Lots of Prayer !!!!!!!!!!!!

Posted by: bigdaddycpa | September 25, 2007 1:55 PM

Rodney - you said you sold a house. Did that mean you were renting with your son? Or was that *snicker* an extra house? Just curious...

Posted by: _Miles | September 25, 2007 1:59 PM

No, it was a "starter" house to go with his "starter" marriage!

Posted by: anonthistime | September 25, 2007 2:04 PM

MN - unless i'm on vacation or cross wires with my editor, i tell guest bloggers when their stuff will run. but some, understandably, cannot or don't chose to read all the comments or choose not to post. i like it when they do participate, but it's not a hard and fast requirement.

and i DO have sympathy for working people. i just happen to have sympathy for people at all income levels, even for those who plan for layoffs!

Posted by: lpsteiner | September 25, 2007 2:04 PM

Why Rodney is getting these venemous comments is beyond me today. Sounds like jealousy. He is talking about an unexpected benefit to a bad situation.

Posted by: pATRICK | September 25, 2007 2:07 PM

Rodney, thanks for posting, it's good know more. I second ArmyBrat's comments on your impressive approach.

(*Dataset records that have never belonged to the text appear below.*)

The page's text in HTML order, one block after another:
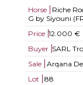
Horse
Riche
G by Siyouni
Price 12.000 €
Buyer SARL
Sale
Arqana
Lot
88
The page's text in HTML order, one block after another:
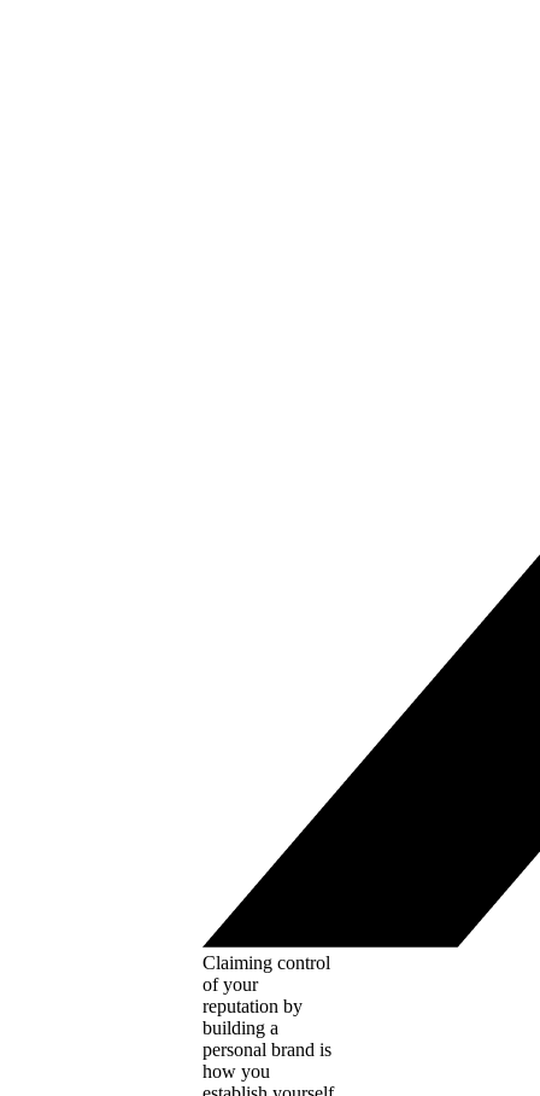
Claiming control
of your
reputation by
building a
personal brand is
how you
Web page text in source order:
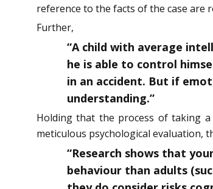
reference to the facts of the case are
Further,
“A child with average
he is able to control
in an accident. But if
understanding.”
Holding that the process of taking
meticulous psychological evaluation,
“Research shows that
behaviour than adults
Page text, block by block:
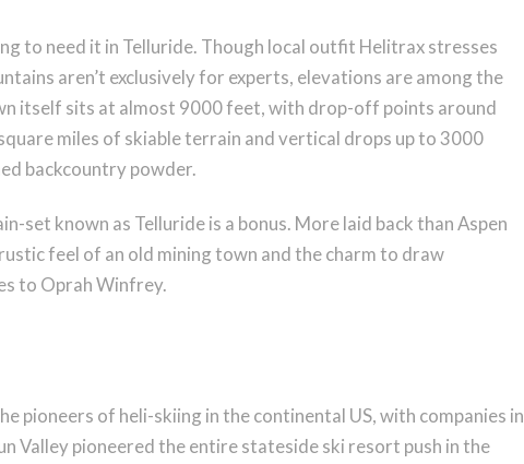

I think foamgnome's point about attitude is valid - we all know the bills have to be paid and we all will face the spectre of credit card debt etc when we go through periods of unemployment, but for some people that just doesn't stress them out that much. I think the point isn't that the person with the positive attitidue will be able to avoid getting into debt, but that they won't be as stressed out by it when they do.

I also don't think that the level of stress a person feels correlates to the ability to take responsible action - some people who are really stressed become paralyzed and make terrible decisions; some people who are less prone to stress cut back on their spending and go on; a lot of us are somewhere in the middle.

By the way, MN, this isn't at all directed towards your comment or an assessment of your attitude about debt (and I agree that concern is not equated with panic and worry). I just think that cc debt is a good example because so many of us have it and among the people I know the way we deal with it varies enormously.

Posted by: LizaBean | September 25, 2007 2:09 PM

Leslie, don't give us that cr*p. You haven't a clue, and you know it.

Posted by: mehitabel | September 25, 2007 2:11 PM

Why Rodney is getting these venemous comments is beyond me today. Sounds like jealousy. He is talking about an unexpected benefit to a bad situation.

Posted by: pATRICK | September 25, 2007 02:07 PM

Maybe we all wish we had a house lying around to sell to fund 6 months+ of unemployment. I am prepared for a layoff like anyone is. We have an emergency fund (but no way could it cover 6 months or more INCLUDING several out of state trips) and my resume is always up to date. As soon as I knew I was being laid off I'd probably immediately start looking for a job and I'd be willing to take a job I didn't want if it meant similar pay (I'm already pretty entry-level) or going back to my last career for more pay. Sounds like Rodney is having some bad luck finding a job, don't know if it's the market or that he's being picky. I've never known CPAs not to be in demand.

Posted by: _Miles | September 25, 2007 2:14 PM

Miles, we all make the choices we make, and we live them. That Rodney was able to use equity from a home he owned was great for him. Mabye he is being picky in his job search, and maybe his choices will come crashing down around him. Or maybe they won't, and he'll find a really good situation and make it through this relatively unscathed. I don't see why that should be a source of resentment.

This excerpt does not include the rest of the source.